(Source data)
= = = =

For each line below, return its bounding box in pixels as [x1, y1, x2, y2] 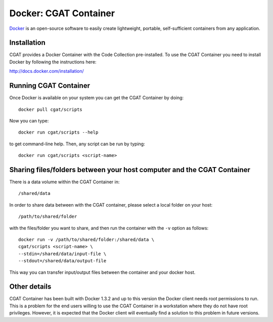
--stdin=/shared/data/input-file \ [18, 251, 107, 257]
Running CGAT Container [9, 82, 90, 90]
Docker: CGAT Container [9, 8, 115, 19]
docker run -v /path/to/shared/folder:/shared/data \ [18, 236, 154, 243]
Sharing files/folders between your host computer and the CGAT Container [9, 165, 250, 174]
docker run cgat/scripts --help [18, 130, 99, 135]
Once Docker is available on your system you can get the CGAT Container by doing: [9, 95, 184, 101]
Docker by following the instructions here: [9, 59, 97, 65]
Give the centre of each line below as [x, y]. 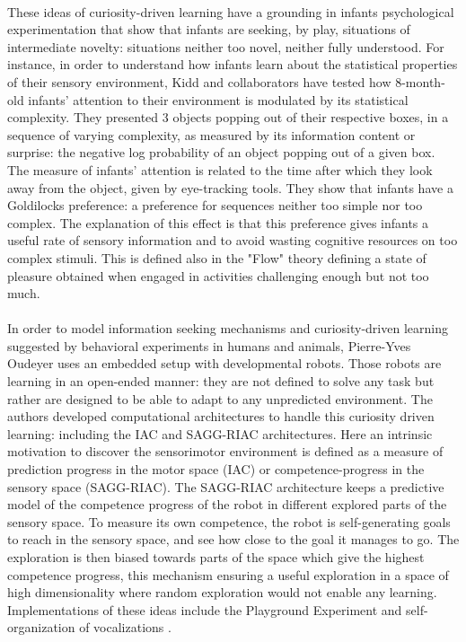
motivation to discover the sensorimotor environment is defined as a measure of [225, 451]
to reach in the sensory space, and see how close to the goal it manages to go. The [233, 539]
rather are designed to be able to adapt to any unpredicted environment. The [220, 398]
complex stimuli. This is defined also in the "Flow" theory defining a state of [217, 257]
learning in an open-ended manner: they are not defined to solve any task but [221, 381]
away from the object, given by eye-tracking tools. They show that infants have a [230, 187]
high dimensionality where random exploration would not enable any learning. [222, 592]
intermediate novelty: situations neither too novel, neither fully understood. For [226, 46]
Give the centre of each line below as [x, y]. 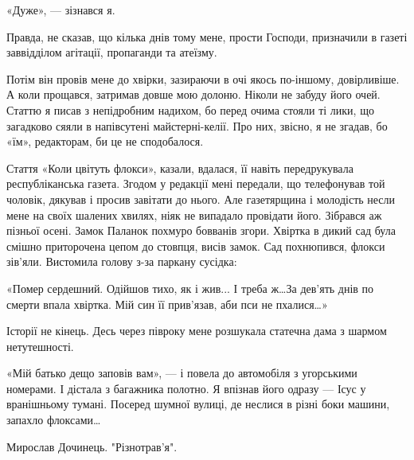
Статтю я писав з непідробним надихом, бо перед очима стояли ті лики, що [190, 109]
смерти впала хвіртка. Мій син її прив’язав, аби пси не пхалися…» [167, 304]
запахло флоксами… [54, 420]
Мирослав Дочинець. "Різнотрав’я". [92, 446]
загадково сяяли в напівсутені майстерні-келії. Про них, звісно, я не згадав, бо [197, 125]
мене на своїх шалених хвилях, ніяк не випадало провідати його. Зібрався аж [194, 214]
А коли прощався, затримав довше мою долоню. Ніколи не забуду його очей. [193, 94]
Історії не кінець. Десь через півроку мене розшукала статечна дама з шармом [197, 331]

= = = =

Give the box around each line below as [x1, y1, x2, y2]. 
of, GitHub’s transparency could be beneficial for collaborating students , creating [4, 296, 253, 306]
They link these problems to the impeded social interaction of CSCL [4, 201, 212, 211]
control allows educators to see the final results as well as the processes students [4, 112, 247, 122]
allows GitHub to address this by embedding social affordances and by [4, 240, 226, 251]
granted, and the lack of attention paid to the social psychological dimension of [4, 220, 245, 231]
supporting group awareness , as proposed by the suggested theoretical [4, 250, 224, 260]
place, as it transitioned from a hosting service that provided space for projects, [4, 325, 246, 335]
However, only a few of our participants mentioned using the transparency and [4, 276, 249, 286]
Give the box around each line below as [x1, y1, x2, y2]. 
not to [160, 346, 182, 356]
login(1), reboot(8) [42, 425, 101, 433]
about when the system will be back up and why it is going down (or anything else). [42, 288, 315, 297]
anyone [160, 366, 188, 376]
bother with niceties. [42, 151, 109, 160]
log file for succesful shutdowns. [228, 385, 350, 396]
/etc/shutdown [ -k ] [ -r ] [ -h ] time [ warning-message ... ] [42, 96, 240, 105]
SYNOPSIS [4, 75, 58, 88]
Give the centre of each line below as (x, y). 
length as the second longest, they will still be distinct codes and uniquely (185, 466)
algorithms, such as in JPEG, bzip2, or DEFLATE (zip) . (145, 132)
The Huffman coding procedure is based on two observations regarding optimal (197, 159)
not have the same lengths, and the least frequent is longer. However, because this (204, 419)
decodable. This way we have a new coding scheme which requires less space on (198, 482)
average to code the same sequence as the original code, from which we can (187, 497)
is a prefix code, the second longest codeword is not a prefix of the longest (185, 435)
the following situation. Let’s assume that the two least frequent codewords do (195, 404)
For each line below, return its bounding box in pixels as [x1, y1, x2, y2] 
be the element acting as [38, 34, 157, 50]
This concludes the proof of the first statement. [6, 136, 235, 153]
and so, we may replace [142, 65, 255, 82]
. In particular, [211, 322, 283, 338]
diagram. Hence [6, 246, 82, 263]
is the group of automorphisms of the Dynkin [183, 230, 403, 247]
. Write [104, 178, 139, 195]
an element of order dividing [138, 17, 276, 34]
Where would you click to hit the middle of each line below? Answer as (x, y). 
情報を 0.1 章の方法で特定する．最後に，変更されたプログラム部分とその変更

= = = =

**Your task**. In the data above, start at the line that has "bother with niceties. [42, 151, 109, 160]", stop after the line that has "Give the centre of each line below as (x, y).", and print every line in between exactly as it stands.

**Finished exercise**.
bother with niceties. [42, 151, 109, 160]
log file for succesful shutdowns. [228, 385, 350, 396]
/etc/shutdown [ -k ] [ -r ] [ -h ] time [ warning-message ... ] [42, 96, 240, 105]
SYNOPSIS [4, 75, 58, 88]
Give the centre of each line below as (x, y). 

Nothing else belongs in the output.